(Data items)
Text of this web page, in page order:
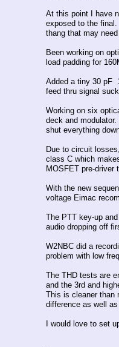
At this point I have
exposed to the
thang that may
Been working on
load padding for
Added a tiny 30 pF
feed thru signal
Working on six
deck and
shut everything
Due to circuit
class C which
MOSFET pre-driver
With the new
voltage Eimac
The PTT key-up
audio dropping off
W2NBC did a
problem with low
The THD tests are
and the 3rd and
This is cleaner than
difference as well
I would love to set
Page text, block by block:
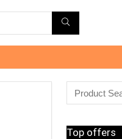
Top offers
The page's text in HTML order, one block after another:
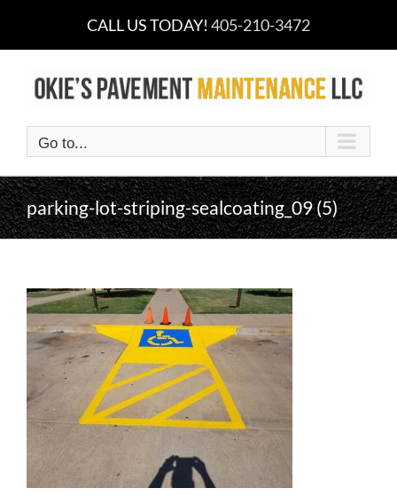
content
CALL US TODAY! 405-210-3472
Go to...
parking-lot-striping-sealcoating_09 (5)
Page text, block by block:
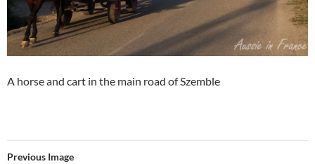
A horse and cart in the main road of Szemble
Previous Image
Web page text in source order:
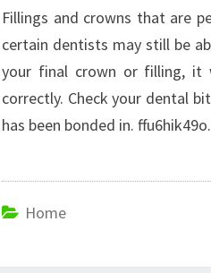
Fillings and crowns that are
certain dentists may still be
your final crown or filling, it
correctly. Check your dental
has been bonded in. ffu6hik49o.
Home
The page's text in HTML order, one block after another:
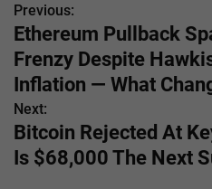
P
o
s
t
n
Previous:
Ethereum Pullback
Frenzy Despite
Inflation — What
Next:
Bitcoin Rejected At
Is $68,000 The Next
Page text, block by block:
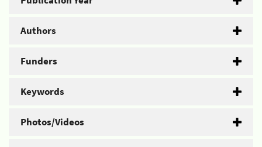
Authors
Funders
Keywords
Photos/Videos
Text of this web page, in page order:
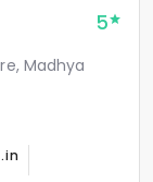
5
Madhya
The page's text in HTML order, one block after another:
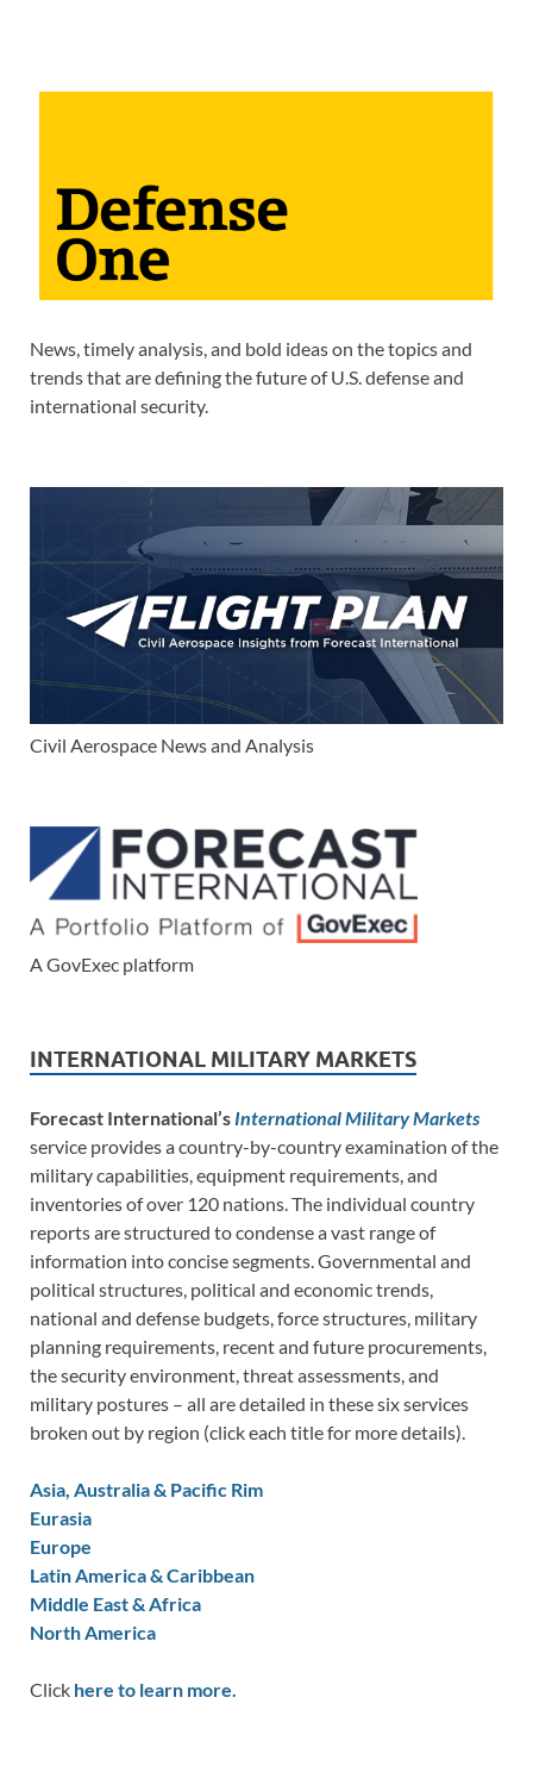
News, timely analysis, and bold ideas on the topics and
trends that are defining the future of U.S. defense and
international security.
Civil Aerospace News and Analysis
A GovExec platform
INTERNATIONAL MILITARY MARKETS
Forecast International’s International Military Markets
service provides a country-by-country examination of the
military capabilities, equipment requirements, and
inventories of over 120 nations. The individual country
reports are structured to condense a vast range of
information into concise segments. Governmental and
political structures, political and economic trends,
national and defense budgets, force structures, military
planning requirements, recent and future procurements,
the security environment, threat assessments, and
military postures – all are detailed in these six services
broken out by region (click each title for more details).
Asia, Australia & Pacific Rim
Eurasia
Europe
Latin America & Caribbean
Middle East & Africa
North America
Click here to learn more.

- **TASK BRIEF**
Copy out all the entries exactly. Images stay out of the copy.

- **RESPONSE TO THIS TASK**
Text of this web page, in page order:
At this point I have
exposed to the
thang that may
Been working on
load padding for
Added a tiny 30 pF
feed thru signal
Working on six
deck and
shut everything
Due to circuit
class C which
MOSFET pre-driver
With the new
voltage Eimac
The PTT key-up
audio dropping off
W2NBC did a
problem with low
The THD tests are
and the 3rd and
This is cleaner than
difference as well
I would love to set
Page text, block by block:
Top offers
The page's text in HTML order, one block after another:
content
CALL US TODAY! 405-210-3472
Go to...
parking-lot-striping-sealcoating_09 (5)
Page text, block by block:
A horse and cart in the main road of Szemble
Previous Image
Web page text in source order:
Fillings and crowns that are
certain dentists may still be
your final crown or filling, it
correctly. Check your dental
has been bonded in. ffu6hik49o.
Home
The page's text in HTML order, one block after another:
P
o
s
t
n
Previous:
Ethereum Pullback
Frenzy Despite
Inflation — What
Next:
Bitcoin Rejected At
Is $68,000 The Next
Page text, block by block:
Authors
Funders
Keywords
Photos/Videos
Text of this web page, in page order:
5
Madhya
The page's text in HTML order, one block after another:
News, timely analysis, and bold ideas on the topics and
trends that are defining the future of U.S. defense and
international security.
Civil Aerospace News and Analysis
A GovExec platform
INTERNATIONAL MILITARY MARKETS
Forecast International’s International Military Markets
service provides a country-by-country examination of the
military capabilities, equipment requirements, and
inventories of over 120 nations. The individual country
reports are structured to condense a vast range of
information into concise segments. Governmental and
political structures, political and economic trends,
national and defense budgets, force structures, military
planning requirements, recent and future procurements,
the security environment, threat assessments, and
military postures – all are detailed in these six services
broken out by region (click each title for more details).
Asia, Australia & Pacific Rim
Eurasia
Europe
Latin America & Caribbean
Middle East & Africa
North America
Click here to learn more.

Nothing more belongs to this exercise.